**DATA SUPPLIED**
▼
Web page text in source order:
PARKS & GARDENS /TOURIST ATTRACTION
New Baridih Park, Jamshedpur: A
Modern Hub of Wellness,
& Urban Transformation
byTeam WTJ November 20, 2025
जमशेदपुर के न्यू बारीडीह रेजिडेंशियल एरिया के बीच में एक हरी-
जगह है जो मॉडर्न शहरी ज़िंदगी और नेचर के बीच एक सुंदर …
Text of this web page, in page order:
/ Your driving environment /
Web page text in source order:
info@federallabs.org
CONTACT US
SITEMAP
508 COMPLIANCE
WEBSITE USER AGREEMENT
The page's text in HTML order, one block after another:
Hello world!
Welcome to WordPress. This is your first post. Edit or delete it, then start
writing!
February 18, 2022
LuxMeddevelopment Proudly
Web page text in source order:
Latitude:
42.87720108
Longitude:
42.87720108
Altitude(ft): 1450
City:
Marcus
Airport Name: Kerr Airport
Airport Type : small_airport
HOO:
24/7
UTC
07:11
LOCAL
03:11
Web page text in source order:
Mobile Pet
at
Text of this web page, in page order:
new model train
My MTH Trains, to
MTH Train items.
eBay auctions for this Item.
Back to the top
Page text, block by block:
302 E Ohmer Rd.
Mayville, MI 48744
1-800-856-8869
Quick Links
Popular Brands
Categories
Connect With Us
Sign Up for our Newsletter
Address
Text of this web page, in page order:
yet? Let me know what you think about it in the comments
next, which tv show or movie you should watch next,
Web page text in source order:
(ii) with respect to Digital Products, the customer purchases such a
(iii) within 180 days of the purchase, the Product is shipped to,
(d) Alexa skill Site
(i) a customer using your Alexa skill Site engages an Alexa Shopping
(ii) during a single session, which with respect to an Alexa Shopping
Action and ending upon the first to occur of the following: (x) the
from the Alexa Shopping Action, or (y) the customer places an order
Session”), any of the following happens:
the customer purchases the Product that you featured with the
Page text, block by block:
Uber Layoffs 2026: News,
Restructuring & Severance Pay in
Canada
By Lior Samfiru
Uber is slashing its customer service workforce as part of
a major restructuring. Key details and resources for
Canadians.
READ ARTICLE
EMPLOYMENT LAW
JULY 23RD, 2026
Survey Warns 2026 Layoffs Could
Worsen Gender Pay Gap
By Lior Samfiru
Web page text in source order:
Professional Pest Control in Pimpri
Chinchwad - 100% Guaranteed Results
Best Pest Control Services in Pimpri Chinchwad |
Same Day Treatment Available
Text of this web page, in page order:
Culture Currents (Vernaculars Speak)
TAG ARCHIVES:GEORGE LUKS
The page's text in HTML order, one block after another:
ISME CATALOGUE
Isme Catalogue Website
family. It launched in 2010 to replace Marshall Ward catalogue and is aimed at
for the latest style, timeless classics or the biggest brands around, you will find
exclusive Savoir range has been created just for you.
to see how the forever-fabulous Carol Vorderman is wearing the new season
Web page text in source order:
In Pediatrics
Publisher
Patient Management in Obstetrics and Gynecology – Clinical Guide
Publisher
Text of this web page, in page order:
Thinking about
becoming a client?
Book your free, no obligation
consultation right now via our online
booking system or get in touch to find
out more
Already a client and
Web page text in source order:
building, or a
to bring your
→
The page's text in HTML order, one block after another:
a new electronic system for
▲
**PROMPT**
Repeat the whole listing exactly, keeping every line intact.

**WRITTEN REPLY**
Web page text in source order:
PARKS & GARDENS /TOURIST ATTRACTION
New Baridih Park, Jamshedpur: A
Modern Hub of Wellness,
& Urban Transformation
byTeam WTJ November 20, 2025
जमशेदपुर के न्यू बारीडीह रेजिडेंशियल एरिया के बीच में एक हरी-
जगह है जो मॉडर्न शहरी ज़िंदगी और नेचर के बीच एक सुंदर …
Text of this web page, in page order:
/ Your driving environment /
Web page text in source order:
info@federallabs.org
CONTACT US
SITEMAP
508 COMPLIANCE
WEBSITE USER AGREEMENT
The page's text in HTML order, one block after another:
Hello world!
Welcome to WordPress. This is your first post. Edit or delete it, then start
writing!
February 18, 2022
LuxMeddevelopment Proudly
Web page text in source order:
Latitude:
42.87720108
Longitude:
42.87720108
Altitude(ft): 1450
City:
Marcus
Airport Name: Kerr Airport
Airport Type : small_airport
HOO:
24/7
UTC
07:11
LOCAL
03:11
Web page text in source order:
Mobile Pet
at
Text of this web page, in page order:
new model train
My MTH Trains, to
MTH Train items.
eBay auctions for this Item.
Back to the top
Page text, block by block:
302 E Ohmer Rd.
Mayville, MI 48744
1-800-856-8869
Quick Links
Popular Brands
Categories
Connect With Us
Sign Up for our Newsletter
Address
Text of this web page, in page order:
yet? Let me know what you think about it in the comments
next, which tv show or movie you should watch next,
Web page text in source order:
(ii) with respect to Digital Products, the customer purchases such a
(iii) within 180 days of the purchase, the Product is shipped to,
(d) Alexa skill Site
(i) a customer using your Alexa skill Site engages an Alexa Shopping
(ii) during a single session, which with respect to an Alexa Shopping
Action and ending upon the first to occur of the following: (x) the
from the Alexa Shopping Action, or (y) the customer places an order
Session”), any of the following happens:
the customer purchases the Product that you featured with the
Page text, block by block:
Uber Layoffs 2026: News,
Restructuring & Severance Pay in
Canada
By Lior Samfiru
Uber is slashing its customer service workforce as part of
a major restructuring. Key details and resources for
Canadians.
READ ARTICLE
EMPLOYMENT LAW
JULY 23RD, 2026
Survey Warns 2026 Layoffs Could
Worsen Gender Pay Gap
By Lior Samfiru
Web page text in source order:
Professional Pest Control in Pimpri
Chinchwad - 100% Guaranteed Results
Best Pest Control Services in Pimpri Chinchwad |
Same Day Treatment Available
Text of this web page, in page order:
Culture Currents (Vernaculars Speak)
TAG ARCHIVES:GEORGE LUKS
The page's text in HTML order, one block after another:
ISME CATALOGUE
Isme Catalogue Website
family. It launched in 2010 to replace Marshall Ward catalogue and is aimed at
for the latest style, timeless classics or the biggest brands around, you will find
exclusive Savoir range has been created just for you.
to see how the forever-fabulous Carol Vorderman is wearing the new season
Web page text in source order:
In Pediatrics
Publisher
Patient Management in Obstetrics and Gynecology – Clinical Guide
Publisher
Text of this web page, in page order:
Thinking about
becoming a client?
Book your free, no obligation
consultation right now via our online
booking system or get in touch to find
out more
Already a client and
Web page text in source order:
building, or a
to bring your
→
The page's text in HTML order, one block after another:
a new electronic system for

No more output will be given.